Enzymkinetik

Enzymkinetik – Chemie

Die Enzymkinetik ist ein wichtiges Gebiet der Biochemie. Sie beschäftigt sich mit der Geschwindigkeit von enzymatischen Reaktionen. Um verschiedene kinetische Parameter zu bestimmen, werden verschiedene Gleichungen aufgestellt und Diagramme gezeichnet und abgelesen. In der Enzymkinetik spielt die Michaelis-Menten-Gleichung dabei eine wichtige Rolle. Wie genau die Bestimmung der kinetischen Parameter funktioniert, wird im folgenden Text zur Enzymkinetik einfach erklärt.

Enzymkinetik – Definition

Mit der Enzymkinetik wird die Geschwindigkeit von enzymatischen Reaktionen beschrieben. Sie beschäftigt sich unter anderem mit dem Zusammenhang der Reaktionsgeschwindigkeit und der Substratkonzentration.

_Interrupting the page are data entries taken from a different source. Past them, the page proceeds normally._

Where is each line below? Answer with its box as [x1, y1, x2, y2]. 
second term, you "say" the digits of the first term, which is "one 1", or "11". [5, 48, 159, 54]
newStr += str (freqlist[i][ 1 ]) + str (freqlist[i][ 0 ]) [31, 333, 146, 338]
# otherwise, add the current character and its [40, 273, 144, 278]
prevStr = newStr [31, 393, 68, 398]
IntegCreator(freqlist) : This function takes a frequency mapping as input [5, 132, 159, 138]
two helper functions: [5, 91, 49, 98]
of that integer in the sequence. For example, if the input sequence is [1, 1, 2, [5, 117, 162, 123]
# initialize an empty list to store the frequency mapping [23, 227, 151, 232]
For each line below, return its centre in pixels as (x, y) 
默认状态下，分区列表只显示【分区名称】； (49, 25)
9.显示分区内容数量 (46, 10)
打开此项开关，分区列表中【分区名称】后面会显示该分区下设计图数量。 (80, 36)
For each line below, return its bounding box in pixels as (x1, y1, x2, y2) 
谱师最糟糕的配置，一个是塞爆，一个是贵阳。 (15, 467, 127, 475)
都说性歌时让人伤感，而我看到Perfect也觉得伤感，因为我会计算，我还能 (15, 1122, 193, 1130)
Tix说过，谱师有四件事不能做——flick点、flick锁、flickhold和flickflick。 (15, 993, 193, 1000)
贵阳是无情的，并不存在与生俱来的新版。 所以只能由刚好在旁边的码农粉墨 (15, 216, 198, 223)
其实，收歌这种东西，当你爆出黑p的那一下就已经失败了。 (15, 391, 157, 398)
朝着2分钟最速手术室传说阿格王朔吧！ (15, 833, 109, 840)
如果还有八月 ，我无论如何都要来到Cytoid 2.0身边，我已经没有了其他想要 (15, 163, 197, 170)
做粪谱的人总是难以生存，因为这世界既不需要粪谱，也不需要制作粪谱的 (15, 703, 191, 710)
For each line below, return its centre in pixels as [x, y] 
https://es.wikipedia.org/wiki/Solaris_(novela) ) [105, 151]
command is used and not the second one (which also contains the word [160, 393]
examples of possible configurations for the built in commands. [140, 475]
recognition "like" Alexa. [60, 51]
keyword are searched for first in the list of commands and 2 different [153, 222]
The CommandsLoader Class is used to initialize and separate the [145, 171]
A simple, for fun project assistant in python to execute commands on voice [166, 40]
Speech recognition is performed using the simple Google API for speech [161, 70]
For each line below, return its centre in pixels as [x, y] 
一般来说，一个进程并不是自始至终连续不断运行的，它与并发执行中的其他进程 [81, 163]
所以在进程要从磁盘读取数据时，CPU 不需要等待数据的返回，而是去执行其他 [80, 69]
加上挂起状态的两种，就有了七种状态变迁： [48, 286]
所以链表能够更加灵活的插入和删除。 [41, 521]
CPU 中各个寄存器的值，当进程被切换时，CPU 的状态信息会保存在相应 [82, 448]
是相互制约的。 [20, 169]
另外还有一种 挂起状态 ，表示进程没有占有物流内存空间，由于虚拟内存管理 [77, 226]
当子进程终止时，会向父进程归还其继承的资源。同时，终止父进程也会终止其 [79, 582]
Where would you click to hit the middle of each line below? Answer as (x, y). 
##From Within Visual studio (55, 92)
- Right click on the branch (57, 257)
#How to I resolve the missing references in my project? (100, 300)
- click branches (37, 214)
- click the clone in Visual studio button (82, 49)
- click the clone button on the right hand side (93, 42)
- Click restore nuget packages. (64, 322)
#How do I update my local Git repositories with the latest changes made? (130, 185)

Die Herleitung der Michaelis-Menten-Gleichung

Zur Herleitung der Michaelis-Menten-Gleichung wird eine allgemeine Reaktionsgleichung für enzymatische Reaktionen verwendet. Um daraus nun diese wichtige Formel der Enzymkinetik herzuleiten, müssen noch einige Annahmen getroffen werden. Wie genau die Herleitung funktioniert, wird in den folgenden Abschnitten erklärt.

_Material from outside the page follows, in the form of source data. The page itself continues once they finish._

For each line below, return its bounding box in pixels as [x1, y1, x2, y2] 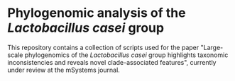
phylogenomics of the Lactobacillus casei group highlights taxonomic [24, 51, 229, 59]
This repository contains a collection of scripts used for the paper [7, 43, 200, 51]
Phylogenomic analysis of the [7, 5, 186, 21]
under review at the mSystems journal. [7, 66, 121, 74]
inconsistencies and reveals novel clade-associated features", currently [7, 58, 217, 66]
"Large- [200, 43, 224, 51]
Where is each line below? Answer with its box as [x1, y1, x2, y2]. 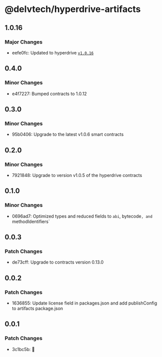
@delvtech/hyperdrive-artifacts [4, 3, 141, 15]
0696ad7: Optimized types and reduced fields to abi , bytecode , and [11, 213, 153, 219]
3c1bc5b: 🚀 [11, 346, 35, 352]
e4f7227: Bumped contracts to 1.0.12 [11, 90, 87, 96]
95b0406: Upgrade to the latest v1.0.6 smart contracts [11, 131, 124, 137]
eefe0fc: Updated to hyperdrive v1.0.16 [11, 49, 94, 55]
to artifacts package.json [11, 305, 63, 311]
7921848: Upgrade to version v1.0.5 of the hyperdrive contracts [11, 172, 143, 178]
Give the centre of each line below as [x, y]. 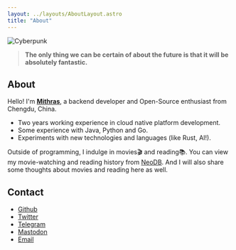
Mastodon [32, 232]
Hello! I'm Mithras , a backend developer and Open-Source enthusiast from [117, 102]
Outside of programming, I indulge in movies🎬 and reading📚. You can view [118, 152]
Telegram [32, 224]
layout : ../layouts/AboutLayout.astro [65, 14]
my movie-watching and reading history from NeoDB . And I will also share [116, 162]
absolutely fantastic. [56, 62]
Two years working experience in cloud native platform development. [119, 123]
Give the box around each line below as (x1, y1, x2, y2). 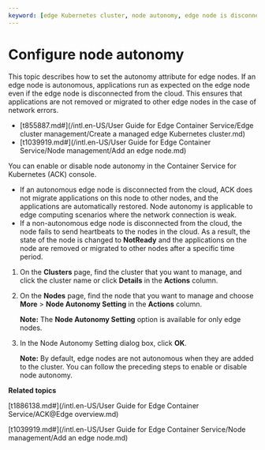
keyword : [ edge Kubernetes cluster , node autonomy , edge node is (8, 11, 227, 20)
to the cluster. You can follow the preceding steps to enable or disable (19, 362, 247, 371)
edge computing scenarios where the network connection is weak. (19, 210, 237, 219)
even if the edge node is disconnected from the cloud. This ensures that (8, 88, 243, 98)
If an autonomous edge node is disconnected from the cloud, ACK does (19, 185, 253, 194)
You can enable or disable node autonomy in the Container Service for (8, 161, 237, 171)
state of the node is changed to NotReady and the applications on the (19, 234, 247, 245)
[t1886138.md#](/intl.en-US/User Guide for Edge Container (8, 400, 200, 411)
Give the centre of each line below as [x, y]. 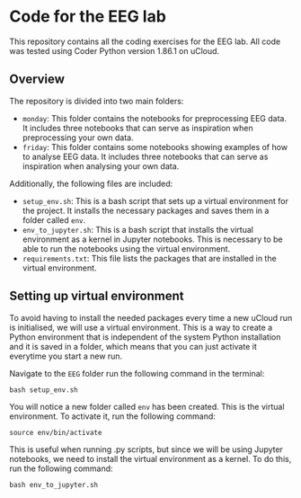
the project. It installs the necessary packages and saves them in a [146, 210]
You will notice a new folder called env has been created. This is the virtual [147, 406]
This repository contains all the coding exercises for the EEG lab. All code [145, 41]
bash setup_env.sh [44, 390]
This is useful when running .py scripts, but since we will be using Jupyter [146, 449]
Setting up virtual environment [97, 296]
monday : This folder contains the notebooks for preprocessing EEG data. [155, 118]
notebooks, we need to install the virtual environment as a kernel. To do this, [150, 458]

Die allgemeine Reaktionsgleichung für enzymatische Reaktionen

Vorgänge, bei denen die Reaktionen eines Substrats durch ein Enzym katalysiert werden, können durch eine allgemeine Reaktionsgleichung dargestellt werden. Sie besteht aus zwei Teilschritten.

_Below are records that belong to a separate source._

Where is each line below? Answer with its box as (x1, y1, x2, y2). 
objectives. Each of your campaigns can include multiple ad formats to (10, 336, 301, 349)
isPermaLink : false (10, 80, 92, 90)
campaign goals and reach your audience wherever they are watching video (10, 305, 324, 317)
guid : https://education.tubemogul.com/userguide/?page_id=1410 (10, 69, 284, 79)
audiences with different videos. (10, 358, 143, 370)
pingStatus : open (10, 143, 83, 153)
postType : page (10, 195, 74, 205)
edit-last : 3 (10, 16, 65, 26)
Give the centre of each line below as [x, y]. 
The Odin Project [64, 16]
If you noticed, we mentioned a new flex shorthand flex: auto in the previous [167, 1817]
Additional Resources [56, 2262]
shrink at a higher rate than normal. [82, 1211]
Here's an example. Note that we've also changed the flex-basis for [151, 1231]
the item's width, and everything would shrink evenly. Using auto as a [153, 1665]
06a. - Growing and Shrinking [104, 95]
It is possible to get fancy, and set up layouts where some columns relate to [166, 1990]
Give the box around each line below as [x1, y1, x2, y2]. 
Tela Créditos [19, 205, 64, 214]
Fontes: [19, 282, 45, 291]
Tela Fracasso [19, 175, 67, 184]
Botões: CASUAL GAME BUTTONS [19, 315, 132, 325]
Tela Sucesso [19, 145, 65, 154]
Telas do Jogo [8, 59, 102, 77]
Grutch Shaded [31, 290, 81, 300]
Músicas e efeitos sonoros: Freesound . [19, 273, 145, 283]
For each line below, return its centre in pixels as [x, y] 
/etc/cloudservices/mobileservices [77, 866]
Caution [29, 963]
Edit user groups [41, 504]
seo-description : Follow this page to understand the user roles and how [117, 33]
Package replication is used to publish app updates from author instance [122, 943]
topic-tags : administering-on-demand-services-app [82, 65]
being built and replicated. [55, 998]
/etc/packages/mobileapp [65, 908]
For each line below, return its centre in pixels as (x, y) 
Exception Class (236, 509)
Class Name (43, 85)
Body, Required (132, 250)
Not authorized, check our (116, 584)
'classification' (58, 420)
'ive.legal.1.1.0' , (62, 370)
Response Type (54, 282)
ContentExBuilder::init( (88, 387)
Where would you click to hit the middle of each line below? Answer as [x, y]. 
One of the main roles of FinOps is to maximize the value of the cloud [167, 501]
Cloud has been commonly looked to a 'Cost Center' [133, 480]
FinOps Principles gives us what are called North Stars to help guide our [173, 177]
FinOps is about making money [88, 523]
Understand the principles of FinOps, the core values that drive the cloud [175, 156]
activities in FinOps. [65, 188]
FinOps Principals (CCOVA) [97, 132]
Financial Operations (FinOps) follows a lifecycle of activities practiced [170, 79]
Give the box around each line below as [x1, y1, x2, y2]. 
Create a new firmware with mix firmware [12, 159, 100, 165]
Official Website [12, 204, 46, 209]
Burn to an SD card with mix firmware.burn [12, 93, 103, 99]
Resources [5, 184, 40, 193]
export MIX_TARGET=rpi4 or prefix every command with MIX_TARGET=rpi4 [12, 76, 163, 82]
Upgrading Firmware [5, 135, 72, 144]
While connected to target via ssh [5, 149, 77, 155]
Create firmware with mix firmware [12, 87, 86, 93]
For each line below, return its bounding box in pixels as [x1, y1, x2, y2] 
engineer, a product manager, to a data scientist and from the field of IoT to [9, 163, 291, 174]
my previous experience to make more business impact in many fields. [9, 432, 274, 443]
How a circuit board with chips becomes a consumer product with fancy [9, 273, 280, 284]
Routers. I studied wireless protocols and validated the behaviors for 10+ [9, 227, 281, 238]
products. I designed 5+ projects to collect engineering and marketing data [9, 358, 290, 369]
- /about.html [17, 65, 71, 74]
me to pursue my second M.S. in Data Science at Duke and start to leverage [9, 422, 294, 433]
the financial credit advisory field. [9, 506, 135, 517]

$\ce{E + S <=>[k_1][k_{-1}] ES ->[k_2] P + E }$

Im ersten Teilschritt reagiert das Enzym $(E)$ mit seinem Substrat $(S)$ und mit der Geschwindigkeitskonstante $k_1$ zum Enzym-Substrat-Komplex $(ES)$. Diese Reaktion ist reversibel. Es handelt sich also um eine Gleichgewichtsreaktion.

Die Rückreaktion ist der Zerfall des Enzym-Substrat-Komplexes $(ES)$ zum Enzym $(E)$ und zum Substrat $(S)$ mit der Geschwindigkeitskonstante $k_{-1}$.

Nachdem der Enzym-Substrat-Komplex $(ES)$ gebildet wurde, kann außer dem Zerfall noch eine weitere Reaktion ablaufen. Der Enzym-Substrat-Komplex $(ES)$ kann mit der Geschwindigkeitskonstanten $k_2$ weiter zum Produkt $(P)$ reagieren, wobei das freie Enzym $(E)$ wieder regeneriert wird. Dieser Schritt ist nicht reversibel und es besteht kein Gleichgewicht.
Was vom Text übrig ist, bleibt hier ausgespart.